I'm really un-sure how to bring more people into our haunt. We were in the paper last year and had a pretty good number of people but still not quite a constant flow. The majority of the people that came through were people we knew, dispite halloween. We have had a pretty good looking website running with info and what not and put up a skim amount of flyers, most of them around my highschool. How do you guys advertise and is like... a sign that says Haunted House this way outside the neighborhood a good pull in? Thanks again!


----------



## Eric Striffler (May 6, 2006)

We've got huge posters in all the towns around here on big wooden signs.
And there are flyers in windows of every shop in the towans around here.
Plus there's a front page article every year in the paper, but mostly everyone already knows about it anyway and it works through spread of mouth.
We're the longest running haunt on Long Island so most people know about it.


----------



## ScareShack (May 26, 2006)

Besides the schools, which u are doing, utilize anything free. Bullinten boards in laundrymats, grocery stores, craigslist are a few.
Seeing how u made the paper last year, I would contact them prior and have them do an annoucement as well...when its coming and such.
Just a few ideas.


----------



## Zombie-F (Apr 12, 2004)

I put up flyers around my neighborhood, usually on every other telephone pole. I do this for my street, and the 3 adjacent streets. This helps a bit, but you'll find that word of mouth will be your biggest draw. You have to remember, that the people who saw you this year, will tell their friends about you and that will increase your turnout next year.

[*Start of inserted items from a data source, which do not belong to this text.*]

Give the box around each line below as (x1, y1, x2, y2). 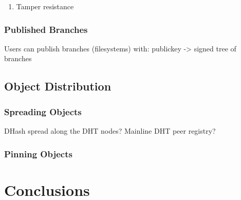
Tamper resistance (16, 1, 74, 11)
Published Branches (4, 23, 88, 35)
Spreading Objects (4, 105, 82, 118)
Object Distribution (4, 78, 112, 94)
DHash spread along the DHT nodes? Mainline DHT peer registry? (4, 125, 216, 136)
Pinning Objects (4, 147, 72, 160)
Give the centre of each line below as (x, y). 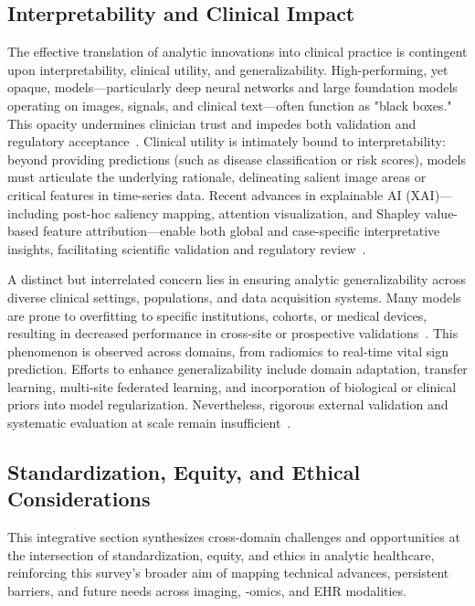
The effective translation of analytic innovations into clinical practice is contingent (237, 52)
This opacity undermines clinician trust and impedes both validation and (212, 123)
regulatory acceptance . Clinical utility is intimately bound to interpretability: (227, 141)
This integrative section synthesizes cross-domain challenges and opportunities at (234, 537)
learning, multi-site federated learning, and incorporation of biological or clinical (232, 386)
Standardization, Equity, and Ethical (184, 472)
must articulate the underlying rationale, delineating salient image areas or (217, 177)
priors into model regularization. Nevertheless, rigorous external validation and (228, 404)
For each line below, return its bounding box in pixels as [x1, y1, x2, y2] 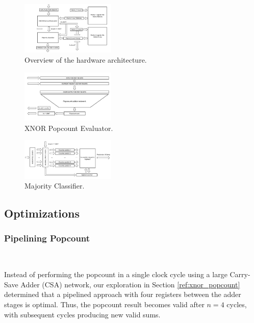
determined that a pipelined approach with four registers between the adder [4, 289, 241, 300]
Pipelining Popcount [4, 232, 90, 245]
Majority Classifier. [24, 180, 85, 191]
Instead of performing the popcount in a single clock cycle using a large [4, 269, 227, 280]
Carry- [230, 269, 250, 280]
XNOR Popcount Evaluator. [24, 122, 113, 133]
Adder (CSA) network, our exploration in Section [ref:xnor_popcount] [20, 279, 240, 289]
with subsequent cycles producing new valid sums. [4, 309, 161, 319]
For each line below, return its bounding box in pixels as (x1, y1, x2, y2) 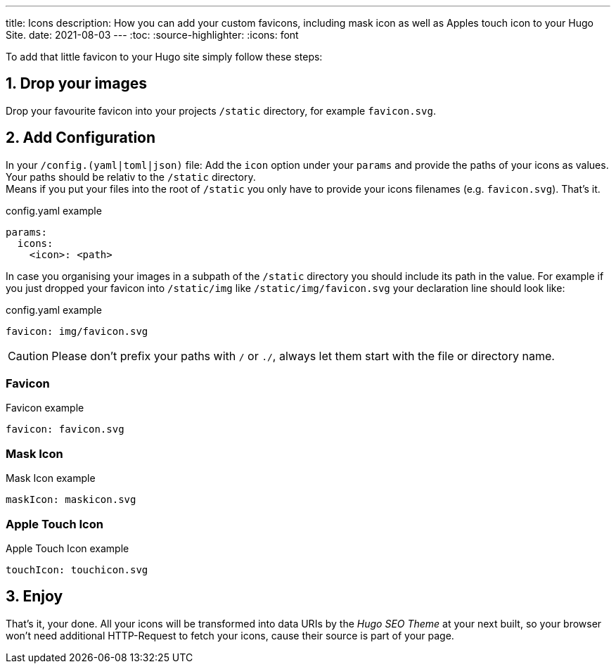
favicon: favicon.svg (6, 423, 124, 435)
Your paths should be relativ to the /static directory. (6, 170, 256, 183)
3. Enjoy (6, 587, 63, 606)
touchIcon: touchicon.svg (6, 563, 148, 575)
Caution (8, 348, 49, 363)
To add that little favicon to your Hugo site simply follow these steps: (6, 51, 323, 63)
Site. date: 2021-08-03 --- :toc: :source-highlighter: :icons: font (6, 29, 299, 41)
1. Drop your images (6, 75, 148, 93)
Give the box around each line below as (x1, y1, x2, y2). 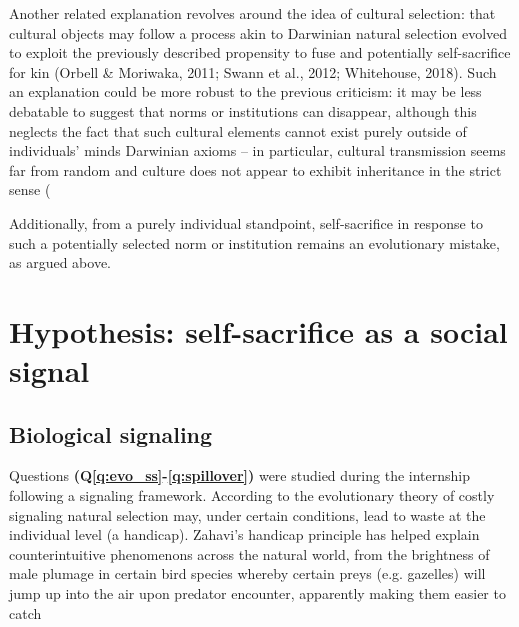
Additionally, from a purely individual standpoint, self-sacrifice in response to (9, 212, 483, 233)
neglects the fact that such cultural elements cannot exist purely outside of (9, 120, 467, 141)
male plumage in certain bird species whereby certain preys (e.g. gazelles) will (9, 563, 486, 584)
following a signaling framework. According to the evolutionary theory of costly (9, 485, 495, 506)
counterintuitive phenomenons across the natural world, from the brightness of (9, 543, 490, 564)
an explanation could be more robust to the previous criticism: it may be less (9, 81, 482, 102)
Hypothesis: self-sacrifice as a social (9, 310, 508, 351)
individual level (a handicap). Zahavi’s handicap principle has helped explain (9, 524, 480, 545)
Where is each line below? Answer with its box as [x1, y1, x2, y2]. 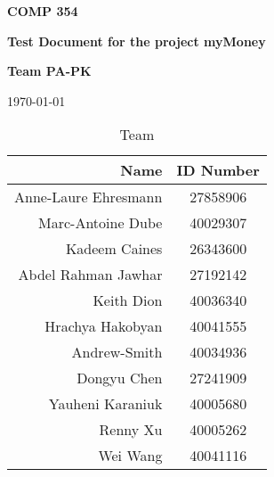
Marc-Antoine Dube [38, 212, 163, 234]
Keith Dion [93, 290, 163, 311]
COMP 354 [7, 2, 78, 20]
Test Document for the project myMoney [7, 31, 266, 50]
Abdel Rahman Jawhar [18, 264, 163, 285]
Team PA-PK [7, 62, 92, 80]
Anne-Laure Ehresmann [14, 186, 163, 208]
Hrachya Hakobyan [44, 316, 163, 337]
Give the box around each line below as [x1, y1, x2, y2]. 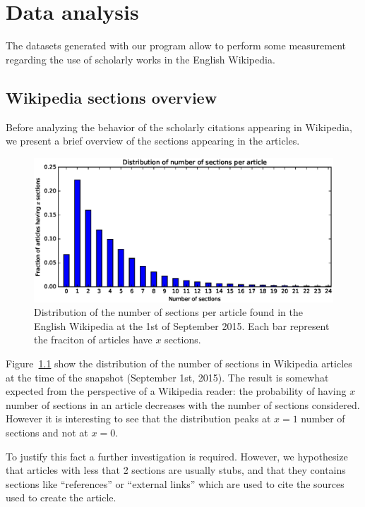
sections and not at [6, 425, 88, 439]
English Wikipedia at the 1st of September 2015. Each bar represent [34, 318, 330, 333]
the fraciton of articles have [34, 332, 152, 347]
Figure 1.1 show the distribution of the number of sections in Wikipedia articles [6, 356, 352, 371]
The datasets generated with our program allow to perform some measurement [6, 38, 346, 53]
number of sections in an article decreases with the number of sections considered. [6, 397, 360, 412]
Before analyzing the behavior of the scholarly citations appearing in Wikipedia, [6, 119, 352, 134]
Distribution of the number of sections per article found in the [34, 305, 303, 319]
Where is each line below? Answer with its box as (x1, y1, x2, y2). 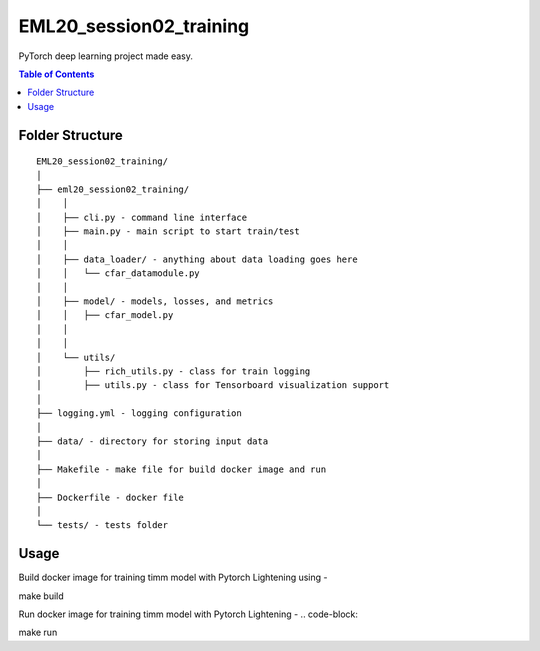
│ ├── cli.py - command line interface (36, 211, 248, 223)
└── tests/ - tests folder (36, 520, 169, 531)
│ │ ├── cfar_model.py (36, 310, 174, 321)
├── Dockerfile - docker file (36, 491, 185, 503)
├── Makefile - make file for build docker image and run (36, 463, 327, 475)
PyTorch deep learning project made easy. (18, 50, 194, 62)
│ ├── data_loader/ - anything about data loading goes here (36, 253, 359, 265)
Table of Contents (18, 68, 95, 80)
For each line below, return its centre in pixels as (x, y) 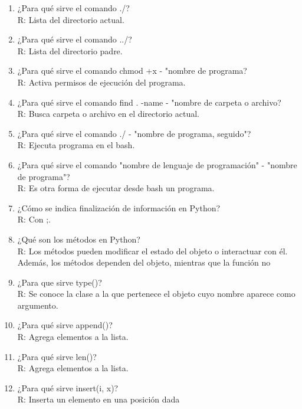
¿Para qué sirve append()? (65, 325)
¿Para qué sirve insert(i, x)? (68, 387)
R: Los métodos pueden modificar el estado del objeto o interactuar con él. (152, 251)
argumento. (38, 305)
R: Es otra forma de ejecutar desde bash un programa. (116, 188)
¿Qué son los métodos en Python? (79, 239)
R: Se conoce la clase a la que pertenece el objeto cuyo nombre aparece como (156, 294)
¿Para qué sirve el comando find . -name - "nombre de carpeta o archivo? (149, 102)
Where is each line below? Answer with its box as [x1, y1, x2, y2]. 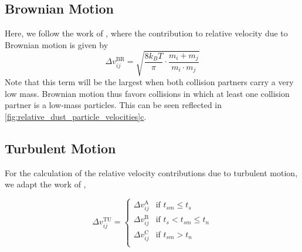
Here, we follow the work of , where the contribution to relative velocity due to [5, 27, 288, 39]
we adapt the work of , [5, 178, 86, 190]
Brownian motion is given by [5, 38, 108, 51]
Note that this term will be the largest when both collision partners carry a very [5, 75, 294, 88]
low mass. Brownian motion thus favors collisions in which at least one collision [5, 87, 290, 99]
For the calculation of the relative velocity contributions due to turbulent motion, [5, 166, 298, 179]
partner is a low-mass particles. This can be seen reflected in [5, 99, 222, 111]
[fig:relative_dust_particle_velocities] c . [5, 110, 147, 122]
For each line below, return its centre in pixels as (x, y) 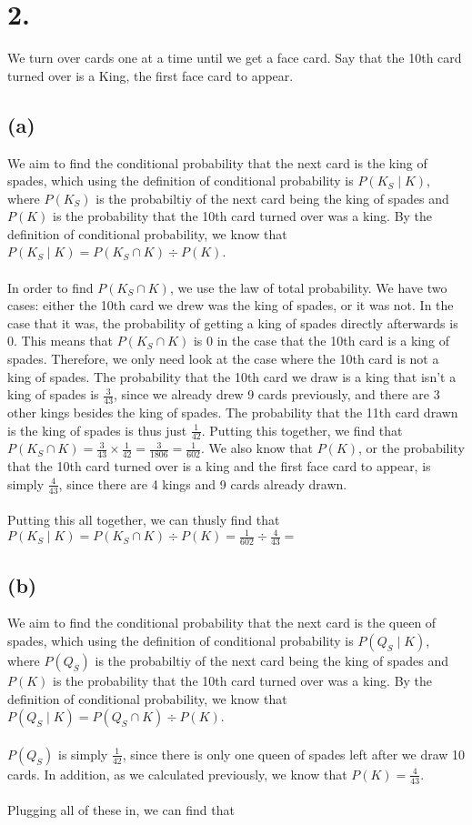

Utilize any free outlets you have. Flyers around your high school is a good start, but see if you can get some posted in your local middle school, on a community bulletin board, etc. Also try to get the paper back again next year, but get them there a few weeks before you open so the article can run before opening night.


----------



## crossblades400 (Oct 30, 2007)

Those are good ideas guys. I would do that too, since I would like more people... but I feel paranoid giving out my address if its just a yard haunt, but a GOOD yard haunt. Any suggestions? Maybe just say "look for this house, on "blank" street" and describe it?


----------



## GothicCandle (Mar 26, 2007)

last year i made flyers. I geuss it worked because we had almost twice as many people come as the year before, and we only had to close because we ran out of candy!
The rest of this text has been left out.